Data extract:
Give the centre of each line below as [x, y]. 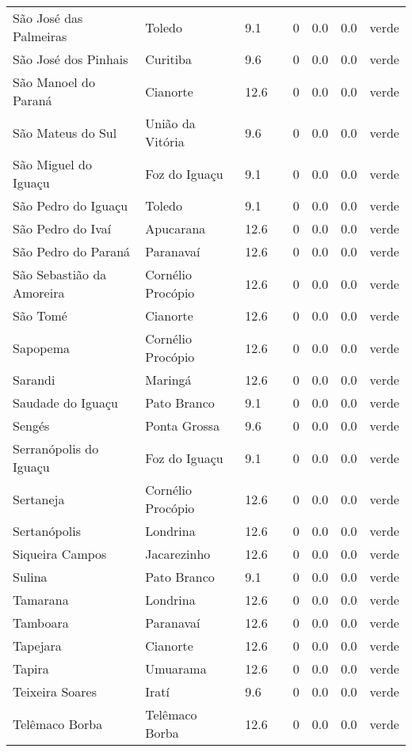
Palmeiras [40, 36]
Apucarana [175, 228]
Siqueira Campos [60, 554]
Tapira [31, 668]
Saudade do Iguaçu [65, 403]
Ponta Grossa [183, 425]
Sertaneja [39, 499]
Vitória [165, 141]

Exercise objective: When you reproduce the entries above, keep every word exactly and leave out each picture.

Answer space:
Give the centre of each line below as [x, y]. 
Palmeiras [40, 36]
Apucarana [175, 228]
Siqueira Campos [60, 554]
Tapira [31, 668]
Saudade do Iguaçu [65, 403]
Ponta Grossa [183, 425]
Sertaneja [39, 499]
Vitória [165, 141]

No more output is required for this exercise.